→ Entries provided:
• • •

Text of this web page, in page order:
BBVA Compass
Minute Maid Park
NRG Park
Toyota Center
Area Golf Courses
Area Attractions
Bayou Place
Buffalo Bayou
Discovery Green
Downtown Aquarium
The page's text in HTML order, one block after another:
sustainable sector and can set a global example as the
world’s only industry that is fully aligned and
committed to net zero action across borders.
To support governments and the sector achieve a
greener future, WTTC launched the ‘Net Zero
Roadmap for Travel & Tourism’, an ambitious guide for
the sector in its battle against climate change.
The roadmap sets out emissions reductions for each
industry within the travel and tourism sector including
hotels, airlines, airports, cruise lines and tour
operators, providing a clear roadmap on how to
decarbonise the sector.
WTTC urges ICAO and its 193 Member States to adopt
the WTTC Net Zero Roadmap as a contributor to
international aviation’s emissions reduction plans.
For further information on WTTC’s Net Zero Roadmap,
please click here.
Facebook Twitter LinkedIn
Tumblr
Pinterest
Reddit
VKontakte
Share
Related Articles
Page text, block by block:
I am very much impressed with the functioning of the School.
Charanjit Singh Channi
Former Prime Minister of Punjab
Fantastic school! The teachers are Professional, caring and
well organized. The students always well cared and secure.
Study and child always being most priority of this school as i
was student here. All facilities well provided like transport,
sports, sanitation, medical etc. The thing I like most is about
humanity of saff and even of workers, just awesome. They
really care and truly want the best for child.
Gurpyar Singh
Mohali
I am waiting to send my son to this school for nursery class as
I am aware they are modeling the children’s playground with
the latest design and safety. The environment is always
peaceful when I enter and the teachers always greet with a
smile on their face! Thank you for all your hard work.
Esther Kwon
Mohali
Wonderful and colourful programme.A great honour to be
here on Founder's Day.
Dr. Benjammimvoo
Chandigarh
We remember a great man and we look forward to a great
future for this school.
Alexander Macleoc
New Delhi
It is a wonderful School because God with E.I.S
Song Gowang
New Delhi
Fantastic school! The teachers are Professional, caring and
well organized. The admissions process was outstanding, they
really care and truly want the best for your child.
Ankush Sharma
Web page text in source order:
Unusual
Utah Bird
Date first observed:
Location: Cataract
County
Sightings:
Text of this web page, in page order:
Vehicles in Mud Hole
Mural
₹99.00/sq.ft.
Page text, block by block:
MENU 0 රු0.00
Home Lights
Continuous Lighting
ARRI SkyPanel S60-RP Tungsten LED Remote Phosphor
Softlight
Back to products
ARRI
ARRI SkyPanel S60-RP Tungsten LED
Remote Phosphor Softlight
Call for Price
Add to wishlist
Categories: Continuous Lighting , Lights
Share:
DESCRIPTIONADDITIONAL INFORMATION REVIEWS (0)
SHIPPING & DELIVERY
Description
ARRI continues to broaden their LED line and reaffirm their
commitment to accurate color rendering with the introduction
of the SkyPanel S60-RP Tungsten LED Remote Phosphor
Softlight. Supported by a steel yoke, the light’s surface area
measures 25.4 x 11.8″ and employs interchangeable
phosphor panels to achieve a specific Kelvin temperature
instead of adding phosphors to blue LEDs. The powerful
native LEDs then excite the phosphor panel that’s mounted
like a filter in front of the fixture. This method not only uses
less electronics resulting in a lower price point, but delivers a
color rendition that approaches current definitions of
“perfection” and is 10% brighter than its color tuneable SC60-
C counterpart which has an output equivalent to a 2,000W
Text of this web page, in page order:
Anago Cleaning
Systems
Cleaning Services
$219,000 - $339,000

• • •

→ What to do: Return, unchanged, the run of lines above that opens with the line containing "Facebook Twitter LinkedIn" and closes with the line containing "sports, sanitation, medical". Include both.

→ Answer:
Facebook Twitter LinkedIn
Tumblr
Pinterest
Reddit
VKontakte
Share
Related Articles
Page text, block by block:
I am very much impressed with the functioning of the School.
Charanjit Singh Channi
Former Prime Minister of Punjab
Fantastic school! The teachers are Professional, caring and
well organized. The students always well cared and secure.
Study and child always being most priority of this school as i
was student here. All facilities well provided like transport,
sports, sanitation, medical etc. The thing I like most is about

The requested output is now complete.